Ryan Rutan: the problem is just a conduit to attention. Um, then generally speaking, not really a real problem for the organization other than that individual.

Wil Schroter: Sure. And what tends to happen is to your point of we sit down with someone and say, hey, you know what I understood, there's something you've been frustrated with, You know, let's work through it. And let's say you work through the problem and then like whack a mole a week later. it's another problem. You resolve that a week later. It's another problem and you're scratching your head going like, man, either I'm the worst manager of all time, which possible, right? Or this person is just dying for another problem. Like I can't put out this fire, right? Yeah. That person that archetype absolutely exists. And you know what, they're not an uncommon thing to find, particularly in a startup where the organization itself is shifting all the time. It's tough to find commensurate personalities.

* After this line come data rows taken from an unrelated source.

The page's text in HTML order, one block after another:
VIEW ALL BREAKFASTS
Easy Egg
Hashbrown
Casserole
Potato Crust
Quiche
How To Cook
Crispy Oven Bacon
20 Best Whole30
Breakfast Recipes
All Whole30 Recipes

Ryan Rutan: That's true. It's absolutely true. And I think that, you know, because of that shifting nature of the organization, it gives them no shortage of simple, low hanging fruit to pick off to complain about,

Wil Schroter: right. And if we don't do anything about it, let's talk about the cost of doing nothing, right? Because our first reaction for some folks for us, Ryan you and I and our organization um is okay. Let's let's not get too reactionary, right? You know, Again, yeah, they're right, compensation isn't high enough. They're right. You know, we did have to work longer hours that week or whatever. Like, okay, I don't do. Their complaints aren't totally off base. I, you know, I kind of get that. And to be fair, everyone complains about work at some level. You know, we go home and complain about the people that we work with, to, you know, as the partners in the business. So it's it's not unique to to any one person, it's, you know, part of life. However, if we find that there's this one person in the organization that is particularly toxic and again, I don't even think you need to look that hard. I think this person becomes really obvious, right? And we let that fester, we let every event where they're again, they're going to lunch or having drinks or whatever, where they just turn into sewing circle of bitching. We are almost implicitly agreeing to it right by saying, oh yeah, I guess we're just gonna let that happen right? By not addressing it, by not getting in front of it. It gets it, it becomes an expensive thing to not address and it blows up.

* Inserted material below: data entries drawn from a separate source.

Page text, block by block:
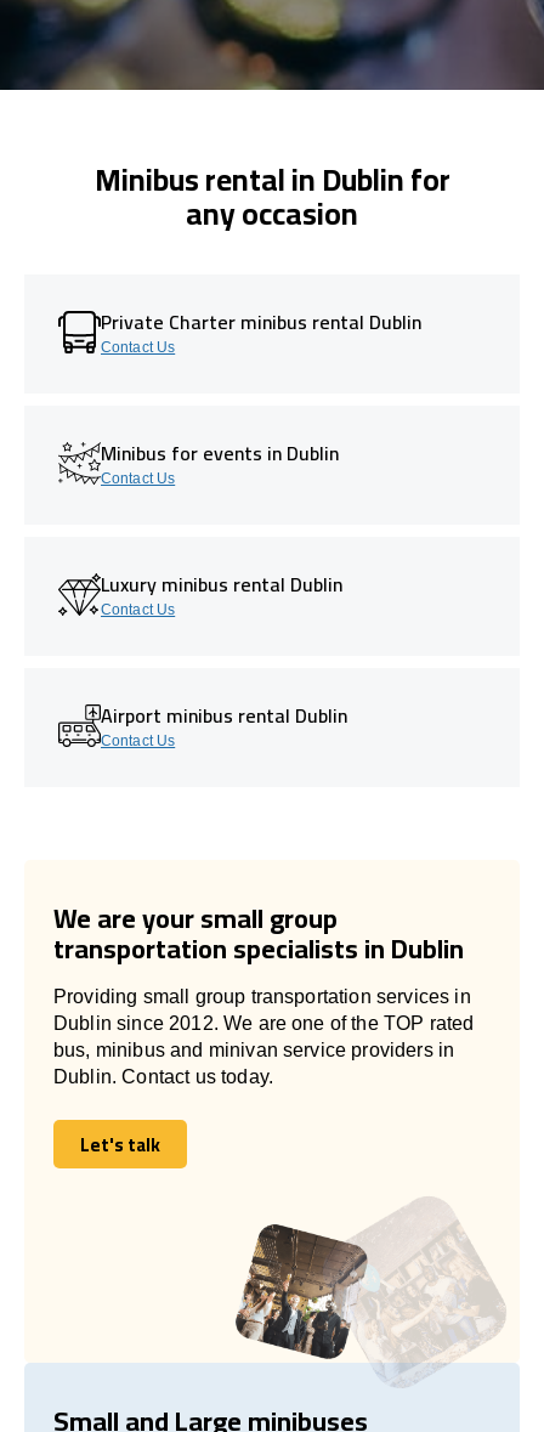
Minibus rental in Dublin for
any occasion
Private Charter minibus rental Dublin
Contact Us
Minibus for events in Dublin
Contact Us
Luxury minibus rental Dublin
Contact Us
Airport minibus rental Dublin
Contact Us
We are your small group
transportation specialists in Dublin
Providing small group transportation services in
Dublin since 2012. We are one of the TOP rated
bus, minibus and minivan service providers in
Dublin. Contact us today.
Let's talk
Let's talk
Small and Large minibuses

Ryan Rutan: Oh, it grows it grows faster than Dengue fever in a nudist colony in an amazon rainforest, right? Like it sh it just spreads like wildfire. And it's really unfortunate because we've we've seen this even when startups dot com, where you'll have one person who is truly the bad actor and then they they spend this social currency, right? This complaining currency where they're throwing other people under the bus, Maybe people that they know that other person has some small minor issue with it and they exploit that stuff, right? They exploit these little issues and they create camps and they create followings and also you've got people who otherwise wouldn't have had any issues buying into this ship to and then it becomes a lot harder to unwind because now, rather than having a bad actor, it starts to get woven into the fabric of the organization,

Wil Schroter: we'll stick with that for a sec because you're talking about folks getting kind of infected by this behavior and that's definitely what we're talking about. Imagine for a second, the old school version where you've got Angel on one shoulder and you've got devil on the other shoulder, right? At some point, the angel which represents the good things that are happening in the organization, the product when you got, you know, the um, the new benefit that got added, you know, maybe a funding round that came around, it doesn't really have much of a mouthpiece because angels too busy trying to get work done, right? Devil on the other hand, makes it their job daily to just bitch incessantly about every possible problem that's going wrong, taking things that don't require a lot of time and attention to complain about in making it an all day slack chat, right? Yeah. If we let that fester, if we let that devil on the shoulder do their thing over a long enough period of time, the average person on the team who was happy a minute ago is going to start to hear more from the devil than they ever hear from the angel now, mind you, the angel stuff to the organization could be truly impactful, important, long term stuff doesn't matter if all they're constantly getting access to is devil on the other shoulder, constantly bitching, that's what's going to fill their head space, right? And so now we've got this this perfectly otherwise happy employee now kind of getting a shitty attitude because that's all they're hearing all day, right? Yeah.

Ryan Rutan: And we know bad news travels fast, right? So the more sensational, the, the, the gossip is the end of the higher up the food chain, it attacks, the more interesting it becomes to everybody else. And again, even if they don't necessarily buy into it, even just by actively listening to it, they're they're starting to give it some some legs and some credence right there empowering that person to do more of this and just kind of fanning the flames. Sure does.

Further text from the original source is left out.